━━━ Provided entries ━━━

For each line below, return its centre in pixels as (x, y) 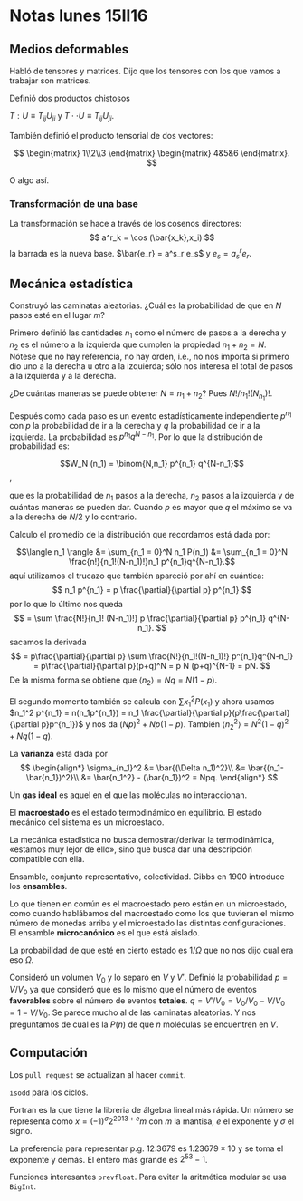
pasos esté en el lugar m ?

━━━
━━━ Provided entries ━━━

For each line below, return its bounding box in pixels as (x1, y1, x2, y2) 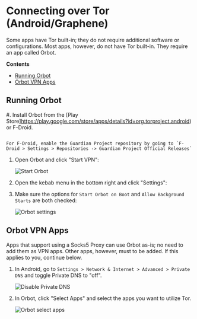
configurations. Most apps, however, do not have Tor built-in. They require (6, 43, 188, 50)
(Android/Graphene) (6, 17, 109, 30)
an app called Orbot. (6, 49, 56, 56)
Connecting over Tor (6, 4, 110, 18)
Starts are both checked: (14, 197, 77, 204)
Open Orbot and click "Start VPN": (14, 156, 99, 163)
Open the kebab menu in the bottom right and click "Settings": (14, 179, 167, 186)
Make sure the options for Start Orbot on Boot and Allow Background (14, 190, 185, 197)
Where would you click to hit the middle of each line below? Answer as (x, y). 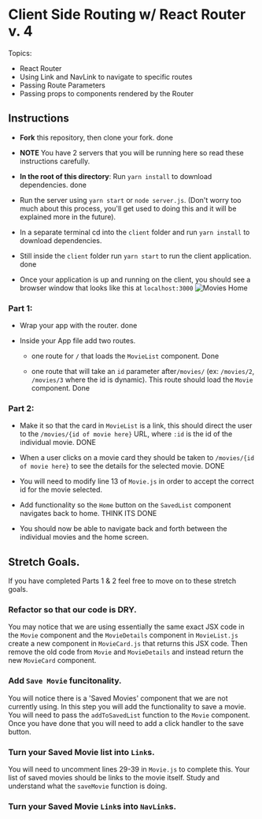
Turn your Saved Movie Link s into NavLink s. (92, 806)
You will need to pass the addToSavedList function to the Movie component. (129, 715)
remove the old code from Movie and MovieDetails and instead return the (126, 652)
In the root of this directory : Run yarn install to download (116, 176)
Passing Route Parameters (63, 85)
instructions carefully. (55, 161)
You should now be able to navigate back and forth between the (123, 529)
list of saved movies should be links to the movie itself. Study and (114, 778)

━━━

## Problem description
Above are some records; extract exactly the lines from the one containing "an app called Orbot. (6, 49, 56, 56)" through the one containing "You will need" and drop the pictures.

## Answer
an app called Orbot. (6, 49, 56, 56)
Connecting over Tor (6, 4, 110, 18)
Starts are both checked: (14, 197, 77, 204)
Open Orbot and click "Start VPN": (14, 156, 99, 163)
Open the kebab menu in the bottom right and click "Settings": (14, 179, 167, 186)
Make sure the options for Start Orbot on Boot and Allow Background (14, 190, 185, 197)
Where would you click to hit the middle of each line below? Answer as (x, y). 
Turn your Saved Movie Link s into NavLink s. (92, 806)
You will need to pass the addToSavedList function to the Movie component. (129, 715)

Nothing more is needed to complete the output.